Agenda

Aurélien Roux (Université de Genève) will give a short external seminar, hosted by Thomas Lecuit (IBDM).

This seminar will take place in the Hexagone Auditorium.
CENTURI is also providing for off-campus participants only a zoom link to attend the seminar: https://us02web.zoom.us/j/85941690095?pwd=Nm5NVGhESGlUbG1FMnZ2dU5vSlkxUT09

Meeting ID: 859 4169 0095
Secret Code: 002024

Title: Topological defects in the orientational order of cells are stress organizers of tissue morphogenesis.

Abstract:
Most tissues are made of elongated cells, that organize into an orientational order, as cells locally align to their neighbors. This order of cells dictates the orientation of actin contractile fibers within cells, setting the collective active contractility of the cells. Thus, orientational order of cells and actin creates specific stress fields. This is most evidenced around topological defects within the nematic field of cells, which are punctual structures where the orientational order is lost. Around the defects, as the cells have a specific pattern of orientation that depends on the topological charge of the defect, specific stress patterns appear. These stress fields can create sufficient force gradients to deform tissues, participating in morphogenesis. I will review published and unpublished work from the lab that will show how topological defects control the formation of multi-cellular tornado-like structures and the regeneration of heads in the cnidarian Hydra I will expand on recent results to show how topology and geometry of the initial tissue organization sets the position and the charge of defects, therefore directing the sequence of morphogenetic events.

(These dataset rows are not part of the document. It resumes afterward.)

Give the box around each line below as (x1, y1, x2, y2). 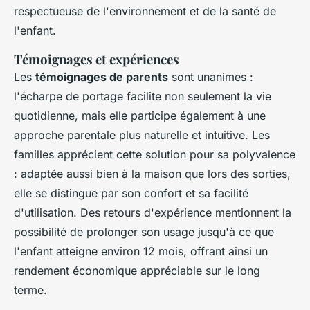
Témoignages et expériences (14, 51, 179, 69)
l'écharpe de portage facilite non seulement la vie (14, 89, 271, 104)
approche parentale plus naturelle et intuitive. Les (14, 128, 270, 143)
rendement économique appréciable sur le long (14, 264, 260, 278)
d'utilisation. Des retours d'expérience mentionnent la (14, 206, 291, 220)
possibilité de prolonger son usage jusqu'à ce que (14, 225, 274, 239)
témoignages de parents (35, 70, 168, 84)
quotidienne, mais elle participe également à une (14, 109, 266, 123)
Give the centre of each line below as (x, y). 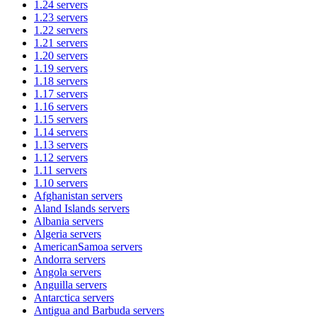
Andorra (53, 259)
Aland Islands (65, 208)
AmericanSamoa (71, 246)
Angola (51, 272)
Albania (52, 221)
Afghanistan (61, 195)
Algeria (51, 234)
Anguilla (53, 284)
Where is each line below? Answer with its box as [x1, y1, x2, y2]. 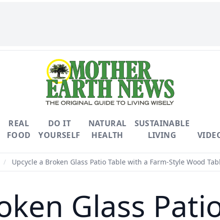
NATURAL [88, 118, 127, 129]
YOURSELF [38, 130, 81, 140]
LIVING [147, 130, 176, 140]
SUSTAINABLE [134, 118, 190, 129]
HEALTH [91, 130, 123, 140]
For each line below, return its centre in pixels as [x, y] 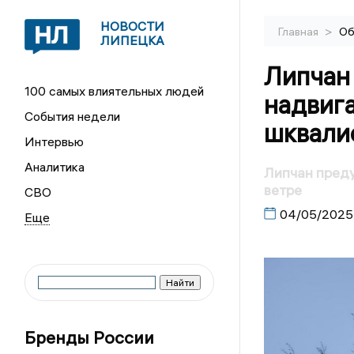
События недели [73, 116]
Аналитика [55, 167]
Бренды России [90, 337]
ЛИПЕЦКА [133, 40]
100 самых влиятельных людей [115, 91]
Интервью [55, 141]
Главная [299, 32]
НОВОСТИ [133, 26]
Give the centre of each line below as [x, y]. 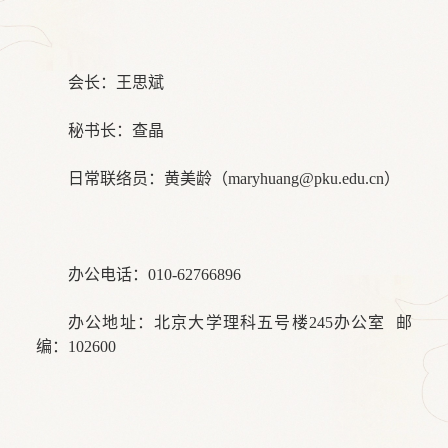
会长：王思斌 [116, 82]
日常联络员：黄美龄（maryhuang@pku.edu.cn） [234, 178]
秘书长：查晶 [116, 130]
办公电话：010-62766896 [154, 274]
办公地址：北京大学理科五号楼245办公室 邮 [240, 322]
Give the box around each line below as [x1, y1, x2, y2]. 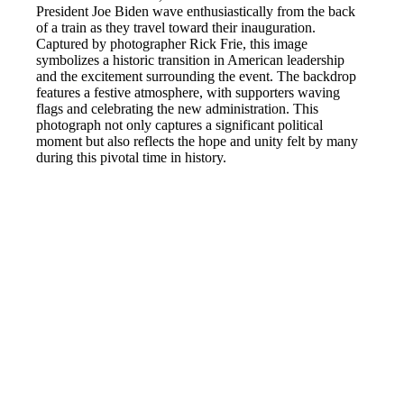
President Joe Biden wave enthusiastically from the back [36, 3, 355, 19]
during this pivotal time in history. [36, 149, 226, 165]
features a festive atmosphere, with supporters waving [36, 84, 340, 100]
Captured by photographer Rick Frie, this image [36, 35, 308, 51]
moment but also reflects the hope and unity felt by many [36, 133, 358, 149]
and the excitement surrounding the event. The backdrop [36, 68, 356, 84]
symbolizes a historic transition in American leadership [36, 51, 344, 68]
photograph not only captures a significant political [36, 116, 323, 133]
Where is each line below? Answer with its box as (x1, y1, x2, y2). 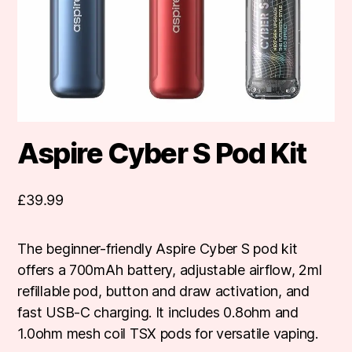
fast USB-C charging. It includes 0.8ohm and (17, 304, 299, 321)
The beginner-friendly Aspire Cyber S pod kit (17, 240, 298, 258)
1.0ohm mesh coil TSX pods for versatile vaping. (17, 325, 318, 343)
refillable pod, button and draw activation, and (17, 283, 310, 300)
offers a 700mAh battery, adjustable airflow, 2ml (17, 262, 322, 279)
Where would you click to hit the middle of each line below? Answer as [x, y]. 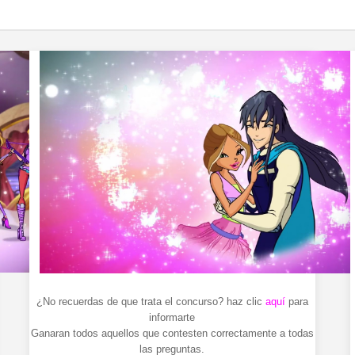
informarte [172, 317]
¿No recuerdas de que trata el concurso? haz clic [151, 301]
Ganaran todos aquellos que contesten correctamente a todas [172, 333]
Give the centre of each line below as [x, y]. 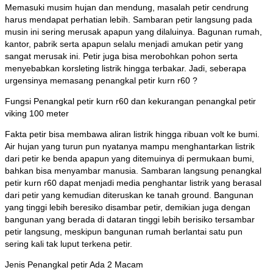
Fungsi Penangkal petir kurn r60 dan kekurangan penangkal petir [130, 101]
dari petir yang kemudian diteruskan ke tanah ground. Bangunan [129, 195]
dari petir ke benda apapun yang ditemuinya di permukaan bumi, [129, 159]
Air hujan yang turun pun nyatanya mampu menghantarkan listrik [130, 147]
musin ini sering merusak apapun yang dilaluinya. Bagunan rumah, [133, 32]
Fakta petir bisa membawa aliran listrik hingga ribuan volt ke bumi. [132, 134]
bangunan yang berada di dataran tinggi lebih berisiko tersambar [130, 220]
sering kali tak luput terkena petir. [69, 244]
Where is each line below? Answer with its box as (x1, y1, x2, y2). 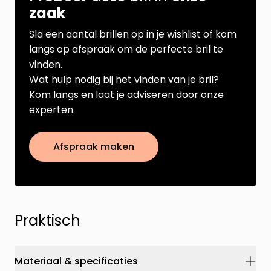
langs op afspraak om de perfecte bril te (29, 42, 223, 56)
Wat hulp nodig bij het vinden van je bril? (29, 72, 219, 87)
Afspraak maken (53, 139, 134, 154)
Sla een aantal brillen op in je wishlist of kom (29, 27, 237, 41)
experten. (29, 102, 75, 117)
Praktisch (15, 210, 80, 230)
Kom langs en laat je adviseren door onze (29, 87, 224, 102)
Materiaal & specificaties (15, 254, 138, 269)
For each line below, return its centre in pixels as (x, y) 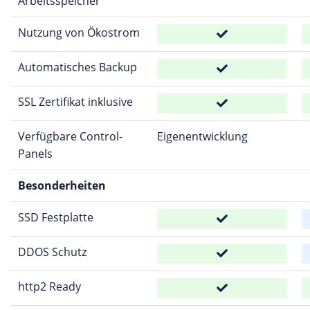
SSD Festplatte (55, 217)
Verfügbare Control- (70, 136)
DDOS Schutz (52, 252)
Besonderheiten (62, 185)
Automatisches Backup (77, 67)
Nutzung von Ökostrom (79, 33)
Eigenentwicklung (202, 136)
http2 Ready (49, 286)
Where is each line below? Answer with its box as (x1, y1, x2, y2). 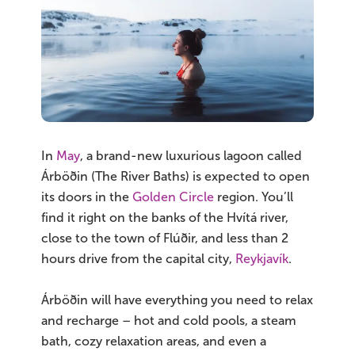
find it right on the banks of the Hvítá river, (41, 210, 288, 224)
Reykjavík (235, 251, 288, 265)
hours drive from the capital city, (41, 251, 235, 265)
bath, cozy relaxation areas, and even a (41, 334, 266, 348)
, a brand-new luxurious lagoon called (80, 148, 302, 162)
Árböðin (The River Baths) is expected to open (41, 169, 310, 183)
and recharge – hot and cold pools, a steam (41, 313, 296, 327)
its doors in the (41, 189, 132, 204)
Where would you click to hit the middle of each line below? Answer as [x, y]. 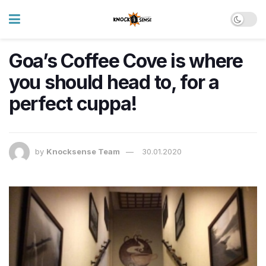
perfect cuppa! [73, 104]
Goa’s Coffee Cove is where [126, 61]
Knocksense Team [83, 152]
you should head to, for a [114, 82]
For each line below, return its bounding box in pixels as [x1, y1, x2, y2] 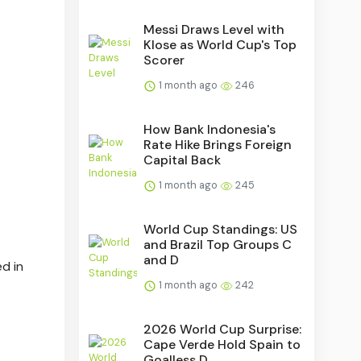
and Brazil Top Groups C [143, 235, 293, 253]
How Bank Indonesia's [143, 120, 276, 138]
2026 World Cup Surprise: [143, 320, 302, 338]
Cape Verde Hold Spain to [143, 335, 301, 353]
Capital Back [143, 151, 222, 168]
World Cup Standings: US [143, 220, 298, 238]
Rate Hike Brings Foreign [143, 135, 293, 153]
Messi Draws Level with [143, 20, 285, 38]
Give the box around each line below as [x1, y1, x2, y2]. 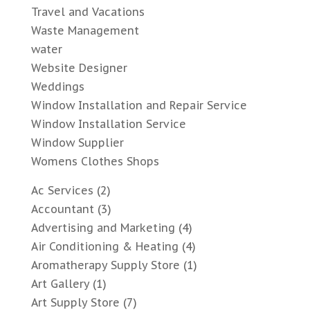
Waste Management [30, 24, 139, 38]
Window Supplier [30, 136, 124, 150]
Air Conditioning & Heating [30, 239, 179, 254]
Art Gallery [30, 277, 89, 291]
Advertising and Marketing [30, 221, 175, 235]
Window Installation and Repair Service [30, 98, 247, 113]
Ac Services [30, 183, 93, 198]
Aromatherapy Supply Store [30, 258, 180, 273]
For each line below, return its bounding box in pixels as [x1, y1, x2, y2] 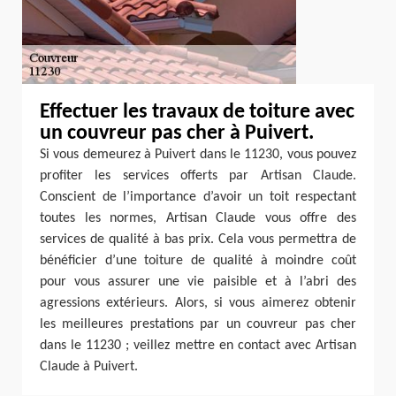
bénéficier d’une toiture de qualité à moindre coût [40, 254, 356, 268]
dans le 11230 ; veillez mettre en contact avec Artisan [40, 339, 356, 353]
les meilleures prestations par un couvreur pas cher [40, 317, 356, 331]
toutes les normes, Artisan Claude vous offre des [40, 211, 356, 225]
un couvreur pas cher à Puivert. [40, 123, 314, 144]
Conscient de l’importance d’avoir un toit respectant [40, 190, 356, 204]
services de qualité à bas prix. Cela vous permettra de [40, 232, 356, 247]
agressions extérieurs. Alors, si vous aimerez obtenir [40, 296, 356, 310]
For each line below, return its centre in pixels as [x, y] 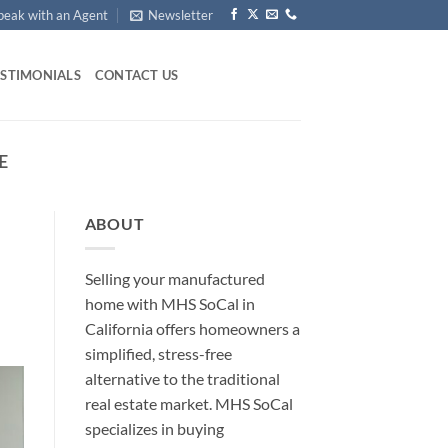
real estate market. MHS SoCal [188, 403]
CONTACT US [136, 75]
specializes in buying [154, 428]
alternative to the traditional [182, 378]
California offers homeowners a [192, 328]
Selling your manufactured [174, 278]
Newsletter [181, 15]
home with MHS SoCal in [169, 303]
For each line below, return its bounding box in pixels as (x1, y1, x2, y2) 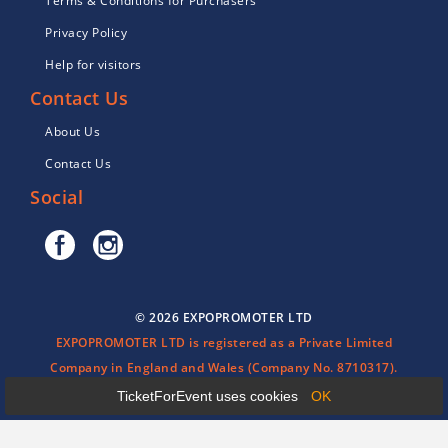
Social (30, 185, 83, 210)
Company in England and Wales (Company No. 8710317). (50, 359, 398, 377)
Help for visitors (45, 56, 142, 74)
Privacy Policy (45, 24, 127, 42)
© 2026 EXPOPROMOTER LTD (135, 309, 313, 327)
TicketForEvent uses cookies (116, 388, 302, 405)
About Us (45, 123, 100, 141)
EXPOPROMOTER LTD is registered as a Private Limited (55, 334, 393, 352)

Jay Groves (UC Berkeley) will give a short external seminar, hosted by Kheya Sengupta (CINaM) and Pierre-Henri Puech (CINaM).

This seminar will take place in the Hexagone Auditorium.
CENTURI is also providing for off-campus participants only a zoom link to attend the seminar: https://us02web.zoom.us/j/85941690095?pwd=Nm5NVGhESGlUbG1FMnZ2dU5vSlkxUT09

Meeting ID: 859 4169 0095
Secret Code: 002024

Title: Phase transitions, mechanics, and stochastic timing in signal transmission form single T cell receptors

 

Abstract: The T cell receptor (TCR) signaling system is on the front line of the adaptive immune system’s ability to recognize foreign antigens.  At the same time, TCR signaling mechanisms are a gold mine of interesting physics in molecular signaling processes.  It has long been known that TCRs discriminate foreign from self antigen based on  a kinetic proofreading process.  More recent work has revealed that T cells are single molecule sensors and that the entire signaling process operates deep in the stochastic limit of molecular discreteness.  My lab has been broadly focused on using imaging experiments to directly resolve the TCR signaling process–down to the single receptor level–and build a quantitative understanding of its mechanisms from this.  These efforts have revealed an important role for a type of protein condensation phase transition to provide noise suppression and signal amplification.  Perhaps most surprisingly, we have recently determined that these LAT condensates (as we and some others call them) consist of complete, yet entirely isolated, signaling systems.  Individual LAT condensates form in response to single antigen-TCR binding events, and each condensate faithfully translates a successful TCR activation event into a single, cell-wide calcium spike.  I will discuss these observations and our interpretation of how they provide a signaling mechanism with unique capabilities to suppress noise while achieving single molecule sensitivity.  I will also discuss even newer results from our efforts to track the process of condensate nucleation by activated TCR–essentially watching the cellular decision to activate in real time.